I-25 between Douglas and Casper mostly follows the North Platte River, with mountains off in the distance, mostly to the south. After we diverged to stay on US-20, the road basically passes through barren lands without much of a view of anything but grass, sagebrush, and an occasional oil or gas well until you get to Shoshoni.
Hells Half Acre
Our first stop, Hells Half Acre, breaks up this drive. This rugged canyon actually sprawls 320 acres, and appears to have at some point had a building there, but all that’s left now is the foundation.
Wind River Canyon
About 20-30 minutes down the road we reached Shoshoni, where US-26 continues west toward Jackson and Grand Teton National Park, and US-20 breaks off to the north toward Cody and Yellowstone through Wind River Canyon. Before entering the canyon, we saw some gorgeous views of the mountains to the west and to the north, as well as the Boysen Reservoir. The drive through the canyon was very scenic, with the Bighorn River on our left side and high mountains on both sides. It was beautiful, but not quite as scenic as Ten Sleep Canyon on US-16.

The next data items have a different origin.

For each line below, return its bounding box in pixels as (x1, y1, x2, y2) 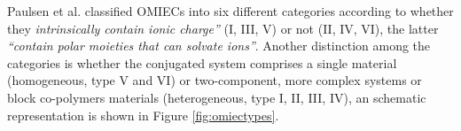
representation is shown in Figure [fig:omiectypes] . (7, 105, 279, 124)
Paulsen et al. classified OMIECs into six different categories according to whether (7, 2, 454, 19)
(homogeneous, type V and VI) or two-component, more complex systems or (7, 71, 422, 89)
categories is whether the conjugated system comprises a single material (7, 53, 397, 72)
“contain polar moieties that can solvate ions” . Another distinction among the (7, 36, 431, 55)
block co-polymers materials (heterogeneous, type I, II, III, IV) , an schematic (7, 88, 426, 106)
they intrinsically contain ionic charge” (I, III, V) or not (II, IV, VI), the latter (7, 19, 439, 37)

Thermpolis & Hot Springs State Park
Thermopolis, as the name suggests, gets its claim to fame from the hot springs on the northeast edge of town in Hot Springs State Park. The State of Wyoming runs a bath house with modest indoor and outdoor pools that are open to the public for free. There are locker rooms for changing and showering. All you have to do is sign in and shower up, and you get 20 minutes to soak in 104-degree mineral water. The locker room showers offer absolutely no privacy…so if your very shy about showering and dressing in the open, you might want to investigate one of the nearby commercial bath houses. Becky and I thoroughly enjoyed our soak in the Wyoming sun. I was most worried about feeling cold on the way back from the pool, but honestly the water was so warm and the air just right at 70 degrees that I didn’t feel cold at all.
Onward to Cody
After we got ourselves back in order, we headed back into Thermopolis to continue straight into Cody via Wyo-120, rather than stay on US-20 which heads north through Worland along the Bighorn River. Becky wanted to get lunch/dinner in Cody, so I hunted for good restaurants. Based on Google Maps, there were tons of highly-rated eateries in town—but nothing even cracked 3.5 on more foodie-oriented Zomato. In fact just about every restaurant was between a 3.0 and 3.4 with no outliers. I guess the tourists and locals are all happy with what they get, so the service everywhere is probably fine, but I saw nothing to make me think anywhere would have outstanding quality nor poor quality food.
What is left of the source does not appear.